• [What to work on]:
In the entries below, find each line bearing the string "There" and copy it.

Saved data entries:
--------------------
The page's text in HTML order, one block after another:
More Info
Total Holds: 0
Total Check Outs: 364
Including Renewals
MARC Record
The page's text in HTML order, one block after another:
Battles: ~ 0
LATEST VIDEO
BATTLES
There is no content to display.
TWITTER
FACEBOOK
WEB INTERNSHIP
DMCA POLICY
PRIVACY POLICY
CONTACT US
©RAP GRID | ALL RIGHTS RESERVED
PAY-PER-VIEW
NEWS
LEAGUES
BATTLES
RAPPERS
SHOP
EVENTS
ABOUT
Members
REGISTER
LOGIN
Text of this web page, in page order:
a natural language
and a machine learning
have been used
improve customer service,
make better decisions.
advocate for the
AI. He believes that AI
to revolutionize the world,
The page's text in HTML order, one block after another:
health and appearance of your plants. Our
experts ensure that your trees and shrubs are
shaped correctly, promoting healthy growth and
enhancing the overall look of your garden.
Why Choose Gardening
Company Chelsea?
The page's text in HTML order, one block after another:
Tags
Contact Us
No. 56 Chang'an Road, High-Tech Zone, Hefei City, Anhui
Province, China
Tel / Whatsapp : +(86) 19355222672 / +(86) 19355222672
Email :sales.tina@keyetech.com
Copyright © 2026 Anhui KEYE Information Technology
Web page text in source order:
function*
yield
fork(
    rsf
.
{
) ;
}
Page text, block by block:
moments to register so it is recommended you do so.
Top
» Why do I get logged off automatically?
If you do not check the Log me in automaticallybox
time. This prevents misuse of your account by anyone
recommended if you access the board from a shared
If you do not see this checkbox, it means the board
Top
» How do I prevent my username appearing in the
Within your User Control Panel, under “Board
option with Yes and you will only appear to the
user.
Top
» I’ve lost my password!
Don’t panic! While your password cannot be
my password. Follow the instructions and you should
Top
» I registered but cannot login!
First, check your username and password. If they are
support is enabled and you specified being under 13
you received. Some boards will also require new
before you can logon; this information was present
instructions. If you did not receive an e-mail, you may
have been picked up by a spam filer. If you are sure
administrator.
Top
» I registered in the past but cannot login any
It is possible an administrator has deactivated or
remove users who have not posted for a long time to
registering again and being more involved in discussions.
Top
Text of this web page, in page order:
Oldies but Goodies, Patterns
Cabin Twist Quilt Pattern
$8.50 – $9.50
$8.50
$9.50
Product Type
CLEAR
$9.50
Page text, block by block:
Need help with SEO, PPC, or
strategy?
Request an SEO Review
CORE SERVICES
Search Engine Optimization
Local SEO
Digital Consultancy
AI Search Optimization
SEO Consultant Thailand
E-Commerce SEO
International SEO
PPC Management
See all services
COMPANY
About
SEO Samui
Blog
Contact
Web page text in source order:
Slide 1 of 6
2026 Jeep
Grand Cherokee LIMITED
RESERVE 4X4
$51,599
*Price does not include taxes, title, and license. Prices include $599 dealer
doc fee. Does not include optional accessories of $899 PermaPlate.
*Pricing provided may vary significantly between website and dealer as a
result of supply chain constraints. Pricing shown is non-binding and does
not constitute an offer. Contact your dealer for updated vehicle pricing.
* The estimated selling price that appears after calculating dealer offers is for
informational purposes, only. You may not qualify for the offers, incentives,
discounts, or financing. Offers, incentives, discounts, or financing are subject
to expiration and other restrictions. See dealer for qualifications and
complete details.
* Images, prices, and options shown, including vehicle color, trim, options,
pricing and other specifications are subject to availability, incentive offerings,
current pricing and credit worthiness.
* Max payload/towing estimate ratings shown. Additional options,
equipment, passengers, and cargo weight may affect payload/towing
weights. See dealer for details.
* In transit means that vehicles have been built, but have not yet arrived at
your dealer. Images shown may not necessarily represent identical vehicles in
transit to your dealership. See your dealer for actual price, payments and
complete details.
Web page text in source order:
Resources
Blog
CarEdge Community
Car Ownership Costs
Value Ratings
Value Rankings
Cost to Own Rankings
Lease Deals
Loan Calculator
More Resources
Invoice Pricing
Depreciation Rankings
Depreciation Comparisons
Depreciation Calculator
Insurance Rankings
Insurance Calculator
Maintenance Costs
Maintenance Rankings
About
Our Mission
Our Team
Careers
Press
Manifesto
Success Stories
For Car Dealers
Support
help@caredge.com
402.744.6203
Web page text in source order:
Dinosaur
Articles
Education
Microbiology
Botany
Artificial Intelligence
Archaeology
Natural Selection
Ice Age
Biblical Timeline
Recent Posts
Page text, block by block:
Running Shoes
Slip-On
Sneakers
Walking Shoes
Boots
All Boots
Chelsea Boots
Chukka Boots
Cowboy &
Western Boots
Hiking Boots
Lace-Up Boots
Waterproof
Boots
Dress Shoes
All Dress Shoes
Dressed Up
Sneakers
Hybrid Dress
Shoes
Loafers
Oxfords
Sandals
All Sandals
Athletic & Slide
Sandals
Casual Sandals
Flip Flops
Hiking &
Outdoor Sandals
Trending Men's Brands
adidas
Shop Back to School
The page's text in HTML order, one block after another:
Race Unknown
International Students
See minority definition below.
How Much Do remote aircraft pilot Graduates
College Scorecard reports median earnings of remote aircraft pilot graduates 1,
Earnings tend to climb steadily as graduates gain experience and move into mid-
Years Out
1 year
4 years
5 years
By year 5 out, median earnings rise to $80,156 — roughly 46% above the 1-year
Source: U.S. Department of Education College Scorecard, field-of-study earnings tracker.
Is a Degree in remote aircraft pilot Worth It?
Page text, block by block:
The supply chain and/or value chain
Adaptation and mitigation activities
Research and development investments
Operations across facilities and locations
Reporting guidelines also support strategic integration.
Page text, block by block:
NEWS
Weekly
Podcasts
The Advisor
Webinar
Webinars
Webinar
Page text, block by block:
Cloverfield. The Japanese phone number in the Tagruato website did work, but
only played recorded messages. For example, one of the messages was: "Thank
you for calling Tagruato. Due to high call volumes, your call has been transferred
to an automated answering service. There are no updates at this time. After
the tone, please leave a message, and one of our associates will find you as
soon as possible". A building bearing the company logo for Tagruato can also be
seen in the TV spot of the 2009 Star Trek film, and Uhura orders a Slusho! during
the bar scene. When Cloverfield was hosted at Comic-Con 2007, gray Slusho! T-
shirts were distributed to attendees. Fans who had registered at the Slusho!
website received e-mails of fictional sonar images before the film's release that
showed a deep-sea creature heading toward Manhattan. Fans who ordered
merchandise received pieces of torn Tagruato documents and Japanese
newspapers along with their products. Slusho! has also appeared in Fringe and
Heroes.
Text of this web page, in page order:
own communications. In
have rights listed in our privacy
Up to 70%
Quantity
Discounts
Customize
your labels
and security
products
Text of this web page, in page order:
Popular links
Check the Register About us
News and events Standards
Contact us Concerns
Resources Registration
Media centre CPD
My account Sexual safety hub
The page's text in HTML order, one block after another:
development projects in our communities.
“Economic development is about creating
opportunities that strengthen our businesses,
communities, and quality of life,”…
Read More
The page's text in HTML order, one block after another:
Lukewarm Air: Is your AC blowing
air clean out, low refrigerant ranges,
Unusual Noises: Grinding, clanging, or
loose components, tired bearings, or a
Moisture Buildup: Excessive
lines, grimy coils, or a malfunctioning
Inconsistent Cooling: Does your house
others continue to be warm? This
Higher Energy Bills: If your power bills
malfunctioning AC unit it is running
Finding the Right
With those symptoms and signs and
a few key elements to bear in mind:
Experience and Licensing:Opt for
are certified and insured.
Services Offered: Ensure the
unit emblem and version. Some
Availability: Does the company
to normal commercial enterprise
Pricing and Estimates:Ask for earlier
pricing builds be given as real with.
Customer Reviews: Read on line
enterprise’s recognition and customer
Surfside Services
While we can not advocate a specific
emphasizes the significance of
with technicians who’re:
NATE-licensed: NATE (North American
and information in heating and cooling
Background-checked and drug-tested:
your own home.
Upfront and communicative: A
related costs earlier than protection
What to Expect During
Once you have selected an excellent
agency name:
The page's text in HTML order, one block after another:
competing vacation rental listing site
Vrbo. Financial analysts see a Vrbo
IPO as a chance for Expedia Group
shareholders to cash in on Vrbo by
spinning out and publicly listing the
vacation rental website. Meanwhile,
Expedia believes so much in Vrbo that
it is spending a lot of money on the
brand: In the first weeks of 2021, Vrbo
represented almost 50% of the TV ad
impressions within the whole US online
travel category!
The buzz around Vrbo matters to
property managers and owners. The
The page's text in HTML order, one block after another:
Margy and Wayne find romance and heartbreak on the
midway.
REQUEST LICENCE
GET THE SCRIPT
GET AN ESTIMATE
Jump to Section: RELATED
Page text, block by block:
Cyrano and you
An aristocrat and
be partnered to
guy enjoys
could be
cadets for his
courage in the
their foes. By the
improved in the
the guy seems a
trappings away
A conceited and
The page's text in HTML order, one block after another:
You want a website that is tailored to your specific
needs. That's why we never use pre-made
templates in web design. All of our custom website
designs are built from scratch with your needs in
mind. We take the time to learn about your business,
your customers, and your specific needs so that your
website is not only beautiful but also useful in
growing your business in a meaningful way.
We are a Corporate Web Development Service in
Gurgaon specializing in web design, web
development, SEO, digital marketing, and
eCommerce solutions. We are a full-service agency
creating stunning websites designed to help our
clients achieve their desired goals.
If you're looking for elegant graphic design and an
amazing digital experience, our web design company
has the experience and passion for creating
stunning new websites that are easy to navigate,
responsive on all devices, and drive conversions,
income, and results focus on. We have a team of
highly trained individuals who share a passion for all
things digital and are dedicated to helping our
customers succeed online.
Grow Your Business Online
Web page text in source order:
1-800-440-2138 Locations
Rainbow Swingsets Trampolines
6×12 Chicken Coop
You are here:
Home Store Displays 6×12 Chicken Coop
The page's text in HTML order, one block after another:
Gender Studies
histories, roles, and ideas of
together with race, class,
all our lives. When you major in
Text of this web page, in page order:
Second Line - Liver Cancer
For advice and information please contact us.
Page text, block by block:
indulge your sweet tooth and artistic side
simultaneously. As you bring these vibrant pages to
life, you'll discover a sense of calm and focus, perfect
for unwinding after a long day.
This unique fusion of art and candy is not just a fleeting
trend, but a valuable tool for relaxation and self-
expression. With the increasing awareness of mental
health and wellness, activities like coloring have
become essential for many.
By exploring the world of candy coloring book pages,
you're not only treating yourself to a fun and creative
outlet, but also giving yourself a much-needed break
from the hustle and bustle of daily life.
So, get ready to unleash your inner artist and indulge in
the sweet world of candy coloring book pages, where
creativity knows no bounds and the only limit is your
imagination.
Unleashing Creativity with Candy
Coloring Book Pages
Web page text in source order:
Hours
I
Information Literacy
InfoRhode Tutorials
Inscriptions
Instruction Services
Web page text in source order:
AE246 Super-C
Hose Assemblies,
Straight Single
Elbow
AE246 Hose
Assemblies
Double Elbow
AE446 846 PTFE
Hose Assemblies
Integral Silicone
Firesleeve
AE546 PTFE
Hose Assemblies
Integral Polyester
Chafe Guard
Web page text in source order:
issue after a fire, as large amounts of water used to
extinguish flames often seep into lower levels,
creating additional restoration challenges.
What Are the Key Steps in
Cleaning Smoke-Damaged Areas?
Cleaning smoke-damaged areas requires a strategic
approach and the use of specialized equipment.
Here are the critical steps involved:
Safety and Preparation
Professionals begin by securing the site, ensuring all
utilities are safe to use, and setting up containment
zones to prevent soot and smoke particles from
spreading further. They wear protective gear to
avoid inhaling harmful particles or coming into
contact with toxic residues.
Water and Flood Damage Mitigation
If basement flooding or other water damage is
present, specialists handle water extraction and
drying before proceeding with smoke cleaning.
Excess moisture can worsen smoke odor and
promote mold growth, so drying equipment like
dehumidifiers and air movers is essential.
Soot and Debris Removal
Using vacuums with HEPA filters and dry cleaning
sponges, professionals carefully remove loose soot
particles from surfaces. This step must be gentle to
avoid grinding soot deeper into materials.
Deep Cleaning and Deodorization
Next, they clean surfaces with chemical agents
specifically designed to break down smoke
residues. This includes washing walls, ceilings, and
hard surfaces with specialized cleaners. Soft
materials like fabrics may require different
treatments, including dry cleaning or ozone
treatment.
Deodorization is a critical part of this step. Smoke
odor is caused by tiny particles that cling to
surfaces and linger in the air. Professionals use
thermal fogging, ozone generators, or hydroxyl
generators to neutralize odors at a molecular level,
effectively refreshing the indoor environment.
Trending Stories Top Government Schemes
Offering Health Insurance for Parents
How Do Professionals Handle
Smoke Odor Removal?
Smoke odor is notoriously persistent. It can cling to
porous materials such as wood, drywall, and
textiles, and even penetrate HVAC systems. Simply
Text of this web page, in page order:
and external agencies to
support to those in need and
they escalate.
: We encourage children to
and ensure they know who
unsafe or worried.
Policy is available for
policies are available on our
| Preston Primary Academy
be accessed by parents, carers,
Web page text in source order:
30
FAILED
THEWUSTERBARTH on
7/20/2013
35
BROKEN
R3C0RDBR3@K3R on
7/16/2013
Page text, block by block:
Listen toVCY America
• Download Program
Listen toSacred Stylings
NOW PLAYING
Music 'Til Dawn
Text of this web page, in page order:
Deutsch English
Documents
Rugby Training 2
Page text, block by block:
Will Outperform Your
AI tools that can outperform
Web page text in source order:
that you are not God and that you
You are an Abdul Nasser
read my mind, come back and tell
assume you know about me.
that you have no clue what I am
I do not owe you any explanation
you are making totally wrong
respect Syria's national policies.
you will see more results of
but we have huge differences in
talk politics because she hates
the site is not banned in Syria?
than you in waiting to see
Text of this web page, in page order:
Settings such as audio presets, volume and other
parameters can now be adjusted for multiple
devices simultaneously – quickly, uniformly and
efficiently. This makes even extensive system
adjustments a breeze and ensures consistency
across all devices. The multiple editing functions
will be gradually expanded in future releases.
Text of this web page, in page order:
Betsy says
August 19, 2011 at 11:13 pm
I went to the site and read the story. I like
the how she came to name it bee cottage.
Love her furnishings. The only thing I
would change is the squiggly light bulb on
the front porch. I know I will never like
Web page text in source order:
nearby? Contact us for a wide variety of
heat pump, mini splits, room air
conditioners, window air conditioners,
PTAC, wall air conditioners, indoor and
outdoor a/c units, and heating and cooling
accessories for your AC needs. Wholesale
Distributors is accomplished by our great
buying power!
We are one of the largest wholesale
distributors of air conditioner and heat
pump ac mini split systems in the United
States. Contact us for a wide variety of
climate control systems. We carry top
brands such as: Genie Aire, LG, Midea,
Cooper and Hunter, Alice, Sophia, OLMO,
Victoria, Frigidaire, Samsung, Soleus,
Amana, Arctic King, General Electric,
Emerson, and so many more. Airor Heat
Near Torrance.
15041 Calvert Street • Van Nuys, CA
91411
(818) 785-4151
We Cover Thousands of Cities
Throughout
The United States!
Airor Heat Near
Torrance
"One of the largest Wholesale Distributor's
--------------------
• [Exercise solution]:
There is no content to display.
to an automated answering service. There are no updates at this time. After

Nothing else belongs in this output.